Cultura

Folk Tales: um oásis de vida

José Luís Mendonça

Quem já visualizou com precisão e minúcia as estórias do marinheiro Corto Maltese, desenhadas por Hugo Pratt, há-de rever nas telas de Cláver essa fugacidade evasiva da Vida a escorrer pelos dedos do Tempo.

07/02/2021  Última atualização 14H57
Evan Cláver, um jovem artista plástico © Fotografia por: DR
Evan Cláver vem contar-nos estórias descoladas da História de Angola, como quem chora e sorri, como quem se destapa à meia noite na Mutamba e caminha nu até à Marginal. Há um predomínio da tinta preta, retratos do homo angolensis remasterizados pelo constante fluir sangue e pelo torpe acender das armas no estômago da bandeira, o vermelho túrgido da veia inflamada na boca das coisas, o amarelo fugidio a iluminar a esperança e tudo encerra ou se liberta como um céu azul, sob o vento do deserto.

O artista oferece-nos 28 buquês de flores, cujas pétalas são as três cores da bandeira da República de Angola um dia antes do início da luta armada, e, desses buquês celebrativos, exalam aromas cromáticos plenos de um sincronismo plástico que reúne o passado, o presente e projecta o futuro, pela negação das armas do presente.

Aficionado pelo cinema e pela arte de o fazer, Cláver projecta a sua pintura como um editor de imagem e um fazedor de celulóides.
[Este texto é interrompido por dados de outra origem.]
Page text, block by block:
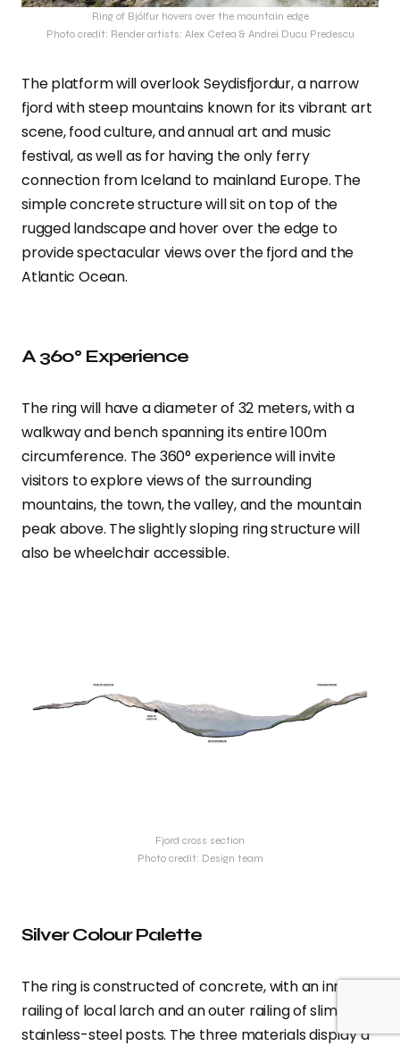
Ring of Bjólfur hovers over the mountain edge
Photo credit: Render artists: Alex Cetea & Andrei Ducu Predescu
The platform will overlook Seydisfjordur, a narrow
fjord with steep mountains known for its vibrant art
scene, food culture, and annual art and music
festival, as well as for having the only ferry
connection from Iceland to mainland Europe. The
simple concrete structure will sit on top of the
rugged landscape and hover over the edge to
provide spectacular views over the fjord and the
Atlantic Ocean.
A 360° Experience
The ring will have a diameter of 32 meters, with a
walkway and bench spanning its entire 100m
circumference. The 360° experience will invite
visitors to explore views of the surrounding
mountains, the town, the valley, and the mountain
peak above. The slightly sloping ring structure will
also be wheelchair accessible.
Fjord cross section
Photo credit: Design team
Silver Colour Palette
The ring is constructed of concrete, with an inner
railing of local larch and an outer railing of slim
stainless-steel posts. The three materials display a

As figuras antropomórficas que faz desfilar sobre a tela carregam o dinamismo do momento que ele fixa à imortalidade da Arte tendo como pano de fundo um movimento de roldanas, metais circulares e outra tecnologia coreográfica da alma de uma nação de nações em metamorfoses.

A pátria é uma ficção política, pois que o homem mais antigo, na Idade da Pedra, não usava passaporte e até os ameríndios dizem que a terra não pertence aos homens. A pintura de Evan Cláver desloca o racional para o âmbito da reinvenção do mundo feito luz branca de estrela cadente na boca do povo em busca do milagre de uma Segunda-feira anti-neoliberal. Satiriza o absurdo da tirania ideo-estética na capa do livro de leitura da terceira classe nos anos 60 e na capa do manual de História dos anos 80. Depois enche-nos o olhar com o sorriso das crianças, o espaço entre os dedos da cidade, a sujidade das unhas do sol, os cabelos da juventude a sonhar alto como a maresia solta da Ilha de Luanda.

A revolução é um carro armadilhado com um jovem armado a rondar a penumbra dos acontecimentos. Pode, portanto, explodir connosco lá dentro ou nas proximidades dessa tela tingida de noites. Esta é uma exposição apenas a três cores quentes a arder de incredulidade histórica e uma cor azul que é como Deus devia chover sobre as nossas vidas do Terceiro Mundo, onde não há nada mais para pintar senão a busca constante do único sentido ainda válido para o nosso tempo: o afecto. Ou, como diria o pensador francês Edgar Morin "Nós precisamos de viver em pequenos oásis de vida e fraternidade.”